In the conventional reactive power compensator of above-described arrangement, a problem exists in that the setting is impossible unless the characteristics of the connected tap-changing transformer etc. are clear.
It is certain that a method has been proposed for covering fluctuation in the load current I to a certain extent within a range of tap change and also covering fluctuation too transient and large to respond by the tap change. But, it is not always defined how the gain should be set, and therefore the setting must be performed on a trial and error basis, thus a problem still exists in that the setting requires much time.
The present invention has been made to solve the above-discussed problems and has an object of providing a reactive power compensator in which a method of setting a parameter of the reactive power compensator is defined, a time required for setting the parameter is shortened, and the setting is automatized.
A reactive power compensator according to the invention has a computing unit that is connected to an output side of a voltage regulator connected to a power system. And in the voltage regulater a voltage to be supplied to a load deviates from a dead zone having boundary voltages each above and below a predetermined reference value, the voltage is regulated to be predetermined discrete values each different by a predetermined width, and calculates an electric current by multiplying a difference between the voltage load and the reference value by a gain calculated on the basis of the boundary voltages or the predetermined discrete value.

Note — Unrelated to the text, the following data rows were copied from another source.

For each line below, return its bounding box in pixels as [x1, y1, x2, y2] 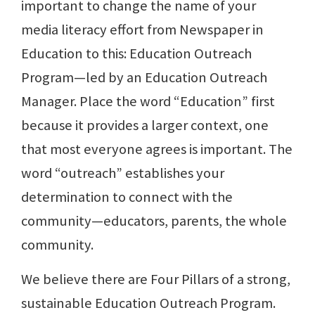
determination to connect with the [21, 188, 233, 207]
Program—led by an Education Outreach [21, 68, 267, 87]
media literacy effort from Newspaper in [21, 20, 264, 39]
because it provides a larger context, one [21, 116, 269, 135]
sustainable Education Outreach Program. [21, 294, 276, 313]
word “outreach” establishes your [21, 164, 224, 183]
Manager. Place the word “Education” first [21, 92, 275, 111]
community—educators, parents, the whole [21, 212, 287, 231]
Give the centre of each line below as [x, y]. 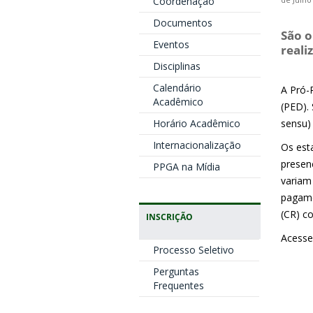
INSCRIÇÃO [169, 217]
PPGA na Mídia [186, 167]
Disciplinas [176, 66]
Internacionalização [197, 145]
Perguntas [176, 271]
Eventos [171, 44]
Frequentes [178, 285]
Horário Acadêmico [196, 123]
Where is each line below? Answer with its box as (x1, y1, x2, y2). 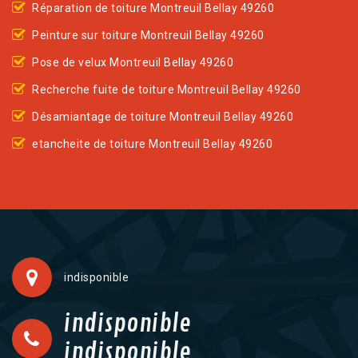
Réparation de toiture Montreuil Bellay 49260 (32, 2, 274, 15)
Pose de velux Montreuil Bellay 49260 (32, 56, 233, 70)
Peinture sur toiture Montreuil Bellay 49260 (32, 29, 265, 42)
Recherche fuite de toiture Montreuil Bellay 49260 (32, 83, 301, 97)
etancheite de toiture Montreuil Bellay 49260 (32, 137, 272, 151)
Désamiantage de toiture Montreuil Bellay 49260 (32, 110, 293, 124)
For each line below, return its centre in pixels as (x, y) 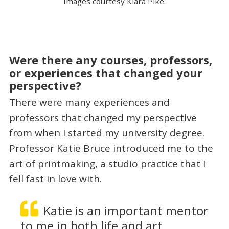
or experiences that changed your (106, 73)
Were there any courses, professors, (110, 60)
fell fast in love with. (55, 179)
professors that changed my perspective (103, 117)
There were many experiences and (89, 102)
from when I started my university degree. (107, 133)
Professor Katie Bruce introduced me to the (111, 148)
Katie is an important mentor (126, 211)
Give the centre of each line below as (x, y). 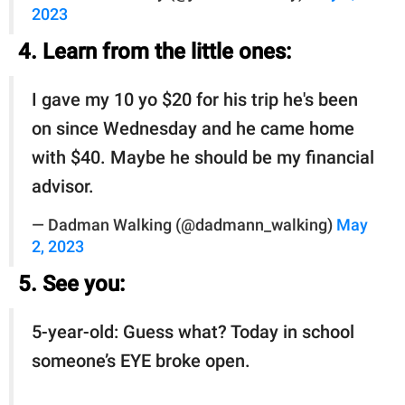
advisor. (63, 186)
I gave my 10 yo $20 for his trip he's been (195, 99)
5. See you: (71, 283)
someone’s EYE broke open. (141, 360)
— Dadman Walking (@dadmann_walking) (184, 225)
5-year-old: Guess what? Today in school (193, 331)
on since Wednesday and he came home (193, 128)
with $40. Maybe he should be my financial (203, 157)
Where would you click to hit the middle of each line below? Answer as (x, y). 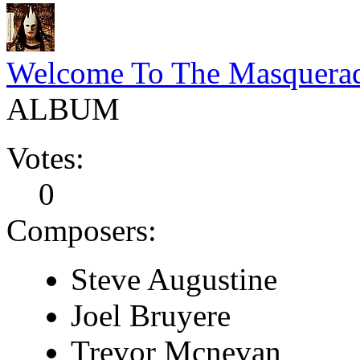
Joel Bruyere (151, 315)
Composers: (82, 230)
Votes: (45, 157)
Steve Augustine (174, 279)
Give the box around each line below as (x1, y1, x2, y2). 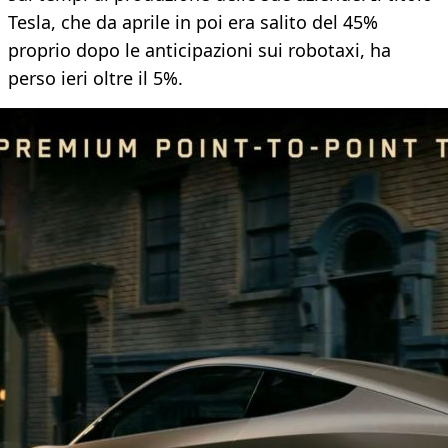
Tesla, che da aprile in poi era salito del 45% (8, 10, 378, 35)
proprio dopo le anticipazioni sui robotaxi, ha (8, 38, 391, 63)
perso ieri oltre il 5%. (8, 66, 183, 91)
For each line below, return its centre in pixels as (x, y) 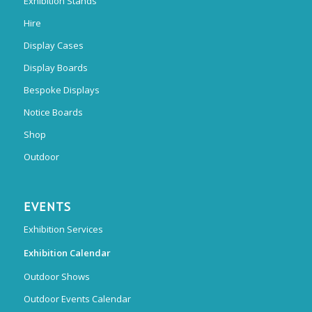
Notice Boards (53, 112)
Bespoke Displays (61, 90)
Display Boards (55, 68)
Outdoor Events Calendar (77, 299)
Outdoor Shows (56, 277)
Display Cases (53, 46)
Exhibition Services (63, 229)
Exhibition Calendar (67, 253)
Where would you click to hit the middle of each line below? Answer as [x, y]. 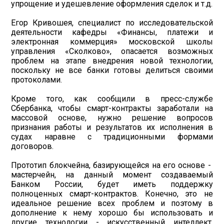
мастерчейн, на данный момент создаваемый [112, 175]
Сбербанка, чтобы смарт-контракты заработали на [112, 108]
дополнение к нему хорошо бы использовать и [112, 213]
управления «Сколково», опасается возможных [112, 51]
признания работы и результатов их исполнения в [112, 127]
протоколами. [37, 80]
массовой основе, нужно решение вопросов [112, 118]
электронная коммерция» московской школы [112, 42]
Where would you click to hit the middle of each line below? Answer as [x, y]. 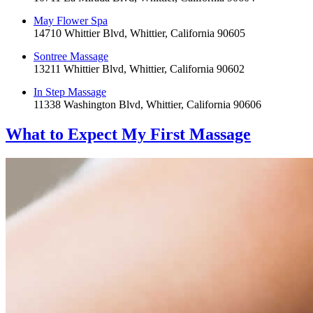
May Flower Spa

And the calculated electric current is inputted to and outputted from the power system. And the gain includes at least two stages of gains (a first and a second gain).
The first gain is used at the time when the voltage of the system is within the dead zone or outside the dead zone and in the vicinity of one of the boundary voltages.
The second gain is used at the time when the voltage of the system is outside the dead zone and is not in the vicinity of the boundary voltages.
The second gain is larger than the first gain and smaller than twenty times the first gain.
As a result, the output is restrained to be within a certain level capable of securing a control margin.
Using the secured control margin to overcome the sudden fluctuation in the system voltage makes it possible to obtain a broader voltage stabilization characteristic.